# Taking breaks



## texasred (Jan 29, 2012)

Most of you know I hunt my dogs 6-7 months out of the year. Then there is always something I want to improve on before the next hunting season, and they need to be in condition when the season starts. Ive always just given them a break during part of the summer. 
Just wondering who gives their dogs a break. Do you think 2 shorter breaks are better than one that's a little longer.


----------



## datacan (May 15, 2011)

Just like with competitive sports, too long a beak has no benefit, unless there was an injury. 
The body adapts and it will have to start over again, a certain degree. 

I use human logic on this one, personal experience. With the exception of the mind, the body adapts to the new life style and within a relatively short period it will start to atrophy.... "If you don't use it, you loose it" 
Of course, age plays a role as well.

Nature is very efficient.


----------



## redbirddog (Apr 23, 2010)

I am a believer in continual conditioning now that I am hooked on going out hiking or walking every day. Someone this weekend, on a VizWhiz, called me a walkaholic. :

http://redbirddog.blogspot.com/2013/02/viz-whizz-in-briones.html

Interesting seeing three of the pups from Bailey's first litter that are now a little over 2 years old.

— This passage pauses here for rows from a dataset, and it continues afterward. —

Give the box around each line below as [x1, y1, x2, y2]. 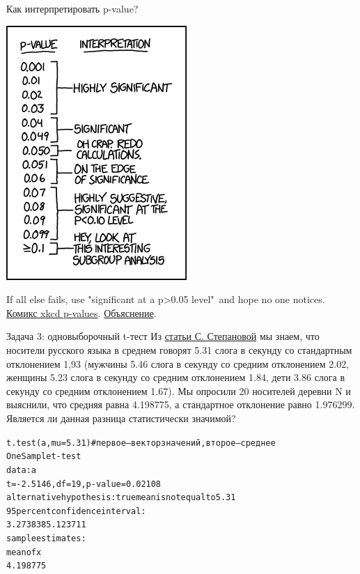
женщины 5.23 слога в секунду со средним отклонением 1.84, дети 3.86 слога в [6, 370, 345, 385]
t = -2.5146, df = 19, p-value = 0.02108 [6, 479, 162, 489]
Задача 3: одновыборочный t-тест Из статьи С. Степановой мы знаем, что [6, 329, 320, 343]
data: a [6, 465, 36, 475]
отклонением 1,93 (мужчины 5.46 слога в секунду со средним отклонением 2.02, [6, 356, 350, 371]
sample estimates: [6, 534, 86, 544]
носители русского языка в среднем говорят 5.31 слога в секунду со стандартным [6, 342, 352, 357]
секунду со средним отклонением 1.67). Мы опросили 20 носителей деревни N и [6, 383, 351, 398]
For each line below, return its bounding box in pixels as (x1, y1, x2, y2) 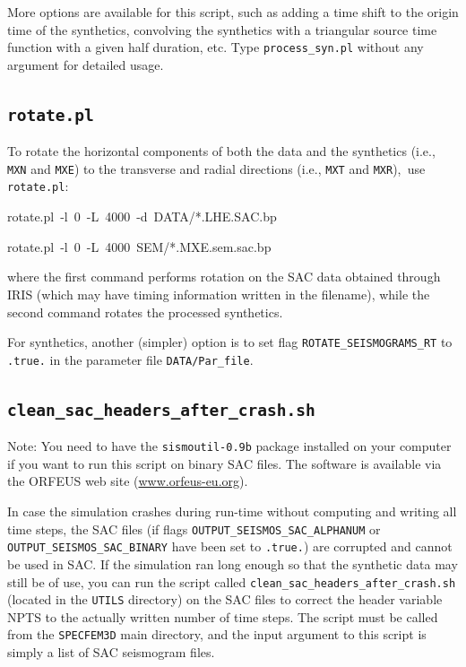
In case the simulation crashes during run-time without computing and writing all (7, 502, 457, 521)
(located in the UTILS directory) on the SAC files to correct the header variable (7, 590, 443, 609)
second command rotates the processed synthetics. (7, 302, 283, 321)
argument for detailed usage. (7, 55, 164, 74)
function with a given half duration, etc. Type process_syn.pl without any (7, 38, 424, 56)
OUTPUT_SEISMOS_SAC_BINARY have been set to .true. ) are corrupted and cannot (7, 537, 453, 556)
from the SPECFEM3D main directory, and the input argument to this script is (7, 625, 427, 644)
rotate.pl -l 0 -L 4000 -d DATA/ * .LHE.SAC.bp (7, 207, 277, 226)
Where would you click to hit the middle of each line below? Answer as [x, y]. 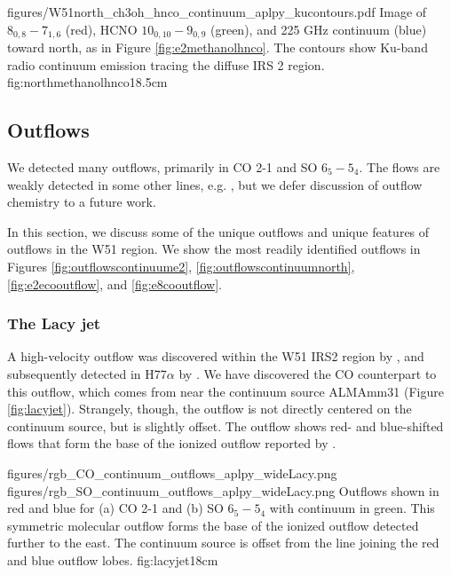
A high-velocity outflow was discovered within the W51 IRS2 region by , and [216, 356]
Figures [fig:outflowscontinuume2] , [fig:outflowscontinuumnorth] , [181, 266]
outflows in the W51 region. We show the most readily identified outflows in [214, 249]
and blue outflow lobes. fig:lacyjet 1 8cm [113, 559]
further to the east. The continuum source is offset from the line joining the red [223, 543]
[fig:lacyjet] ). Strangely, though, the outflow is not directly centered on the [210, 409]
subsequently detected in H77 [87, 374]
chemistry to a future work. [82, 202]
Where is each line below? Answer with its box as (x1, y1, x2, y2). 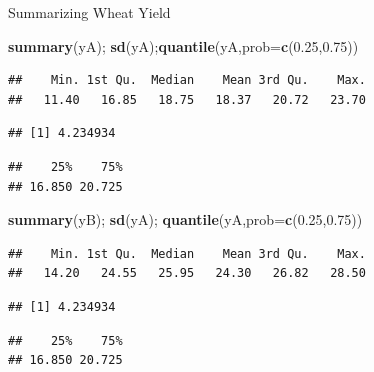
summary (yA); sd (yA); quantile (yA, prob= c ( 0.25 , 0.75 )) (8, 35, 359, 56)
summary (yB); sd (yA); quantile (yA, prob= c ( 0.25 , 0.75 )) (8, 209, 363, 230)
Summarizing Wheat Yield (8, 2, 171, 22)
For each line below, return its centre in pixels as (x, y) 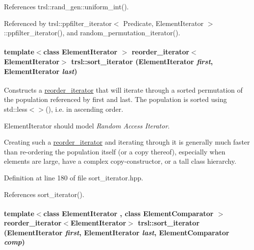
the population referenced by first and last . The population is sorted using (115, 99)
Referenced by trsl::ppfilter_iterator (58, 23)
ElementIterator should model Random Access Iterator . (87, 125)
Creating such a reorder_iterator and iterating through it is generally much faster (127, 142)
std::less (16, 109)
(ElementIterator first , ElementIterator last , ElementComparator (117, 232)
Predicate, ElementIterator (163, 23)
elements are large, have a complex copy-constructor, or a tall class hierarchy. (120, 161)

The ones that have hiked often and regularly, with their humans, have much better muscular structure than those that don't. Completely makes sense, but this last weekend I got to see the two ends of the spectrum in liter mates. One buff like his dad ;D, one with good average structure  and the other more of a cream puff. :-\ 

TexasRed your dogs WORK when they hunt and give them a break. They earned it. Some R&R is always a good thing.

RBD


----------



## R E McCraith (Nov 24, 2011)

Tex - PIKE gets a break at the end of the day on the couch ! if you really hunt your V - it is a year round training - YOU know when the pup needs to take a time out - in the field that comes from blocking instead of hunting - lunch breaks - moving to a new field - some things are Very simple for me - I know the PUP and I set the limitations - if you do not - THEY WILL RUN TILL THEY DROP !!! - Vizslas have no limits - you have to set them !


----------



## texasred (Jan 29, 2012)

I'm not talking about letting them get fat and out of shape. Just a break from the riggers of hunting and training. Letting the dog be a dog. Taking walks with them were their time is their own, spent however they please. They run, dig, splash in the water, play chase and mark everything under the sun.
No rules, other than come to the whistle when its time to load up for the trip home.


----------



## R E McCraith (Nov 24, 2011)

Tex - PIKE is a lap mutt first that loves to hunt - sorry my post may have been taken in the wrong way - you said it ALL - a recall out on a walk or in the field - better be at my side ASAP - that is training - purpose of the post was you have to read the pup - 24/7 ? - if it is not FUN why do it ! that is PIKE's and my OPINION !


----------



## dmak (Jul 25, 2012)

I usually give him 1-2 weeks off every 6-8 weekes of hard work and training. He seems to be more receptive and eager to work after his little breaks. That's when I introduce the next phase or training emphasis. Works well for my pup.


----------



## texasred (Jan 29, 2012)

REM
No worries. 
I was just wondering if anyone else does this?
I think this summer me and the dogs are going to do 2 breaks, each being at least two weeks.


----------



## v-john (Jan 27, 2013)

I let them free run, and play and excerise and do whatever, every day. 
But when it's time to train, trial, or hunt, then I do my best to maintain their good manners. 
They soon figure out the difference. 
But if we aren't preparing for something, they still get play time, and run around and stay in shape. 
If we are preparing for something, they still get play time.


----------